The best health and availability of your Amazon EC2 instances are essential for providing your users with uninterrupted services in the fast-paced world of cloud computing. As the foundation of your infrastructure, EC2 instances need constant monitoring and prompt intervention to prevent any downtime and performance problems. In this blog post, we’ll look at how to use AWS Systems Manager (SSM) Runbooks and Amazon EC2 Status Checks to automate the process of restarting your EC2 instances when necessary while also proactively monitoring their health.

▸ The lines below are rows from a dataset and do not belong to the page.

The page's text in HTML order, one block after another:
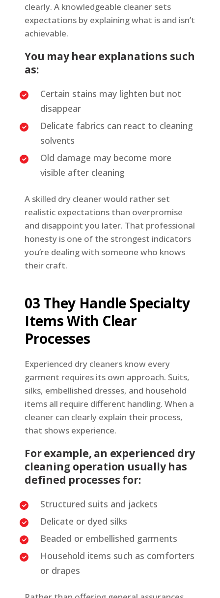
clearly. A knowledgeable cleaner sets
expectations by explaining what is and isn’t
achievable.
You may hear explanations such
as:
Certain stains may lighten but not
disappear
Delicate fabrics can react to cleaning
solvents
Old damage may become more
visible after cleaning
A skilled dry cleaner would rather set
realistic expectations than overpromise
and disappoint you later. That professional
honesty is one of the strongest indicators
you’re dealing with someone who knows
their craft.
03 They Handle Specialty
Items With Clear
Processes
Experienced dry cleaners know every
garment requires its own approach. Suits,
silks, embellished dresses, and household
items all require different handling. When a
cleaner can clearly explain their process,
that shows experience.
For example, an experienced dry
cleaning operation usually has
defined processes for:
Structured suits and jackets
Delicate or dyed silks
Beaded or embellished garments
Household items such as comforters
or drapes
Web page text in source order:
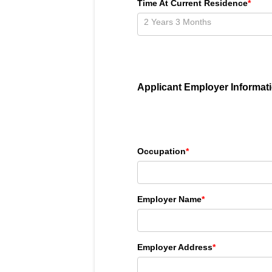
Time At Current Residence*
Applicant Employer
Occupation*
Employer Name*
Employer Address*
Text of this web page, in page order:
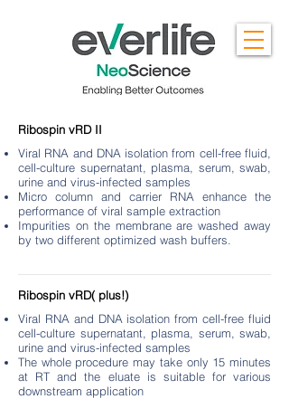
Ribospin vRD II
Viral RNA and DNA isolation from cell-free fluid,
cell-culture supernatant, plasma, serum, swab,
urine and virus-infected samples
Micro column and carrier RNA enhance the
performance of viral sample extraction
Impurities on the membrane are washed away
by two different optimized wash buffers.
Ribospin vRD( plus!)
Viral RNA and DNA isolation from cell-free fluid
cell-culture supernatant, plasma, serum, swab,
urine and virus-infected samples
The whole procedure may take only 15 minutes
at RT and the eluate is suitable for various
downstream application
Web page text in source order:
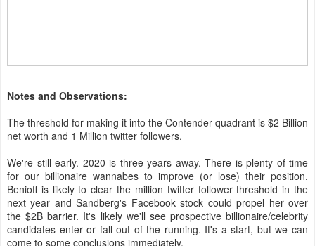
Notes and Observations:
The threshold for making it into the Contender quadrant is $2 Billion
net worth and 1 Million twitter followers.
We're still early. 2020 is three years away. There is plenty of time
for our billionaire wannabes to improve (or lose) their position.
Benioff is likely to clear the million twitter follower threshold in the
next year and Sandberg's Facebook stock could propel her over
the $2B barrier. It's likely we'll see prospective billionaire/celebrity
candidates enter or fall out of the running. It's a start, but we can
come to some conclusions immediately.
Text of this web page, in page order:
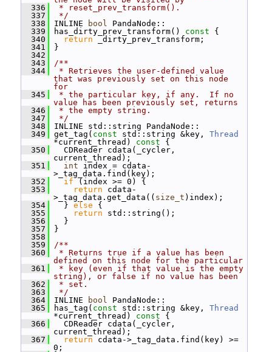
  336
* reset_prev_transform().
  337
*/
  338
INLINE bool PandaNode::
  339
has_dirty_prev_transform() const {
  340
return _dirty_prev_transform;
  341
}
  342
  343
/**
  344
* Retrieves the user-defined value
that was previously set on this node
for
  345
* the particular key, if any.  If no
value has been previously set, returns
  346
* the empty string.
  347
*/
  348
INLINE std::string PandaNode::
  349
get_tag( const std::string &key, Thread
*current_thread)
const {
  350
CDReader cdata(_cycler,
current_thread);
  351
int index = cdata-
>_tag_data.find(key);
  352
if (index >= 0) {
  353
return cdata-
>_tag_data.get_data(( size_t )index);
  354
} else {
  355
return std::string();
  356
}
  357
}
  358
  359
/**
  360
* Returns true if a value has been
defined on this node for the particular
  361
* key (even if that value is the empty
string), or false if no value has been
  362
* set.
  363
*/
  364
INLINE bool PandaNode::
  365
has_tag( const std::string &key, Thread
*current_thread)
const {
  366
CDReader cdata(_cycler,
current_thread);
  367
return cdata->_tag_data.find(key) >=
0;
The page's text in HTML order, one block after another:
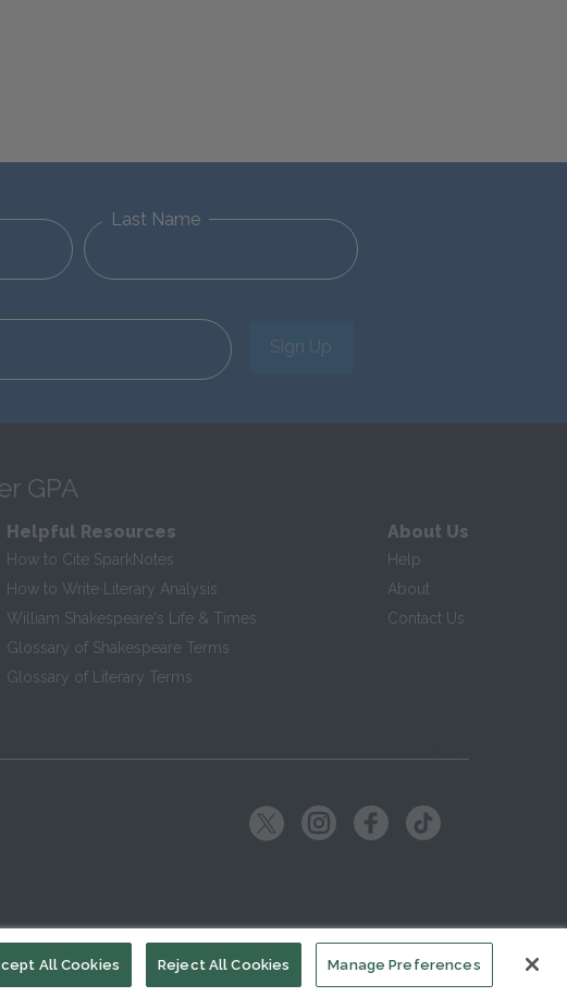
Last Name
Sign Up
GPA
Helpful Resources
How to Cite SparkNotes
How to Write Literary Analysis
William Shakespeare's Life & Times
Glossary of Shakespeare Terms
Glossary of Literary Terms
About Us
Help
About
Contact Us
Manage Preferences
Reject All Cookies
All Cookies

In this configuration we are using AWS services such as IAM, CloudWatch, Eventbridge and SSM.
Step 1:
Select the EC2 instance that you want to restart when the EC2 status check fails. First of all configure SSM in it. Then go to the status checks option then dropdown the Actions, from there you can create a status check alarm. You can also add SNS topic for notifications.
Step 2:
Once the Alarm creation complete, we can create an event rule to run the SSM runbook on the state of ALARM. For that you can use the below event pattern.
When you choose the target, select the target as Systems Manager Automation and Document as AWS-RestartEC2Instance, then provide the instance ID in the InstanceId field. Please have a check on the below screenshot.
We need to specify the Execution role, either we can create a new role or we can use an existing role. We need to specify two policies in the role CloudWatchFullAccess and AmazonEC2FullAccess.
That’s all the setup is completed now. Whenever the EC2 instance status check fail the cloudwatch metric will change to ALARM state and the event rule will trigger the runbook.
You can see the runbook execution from AWS Systems Manager >> Automation.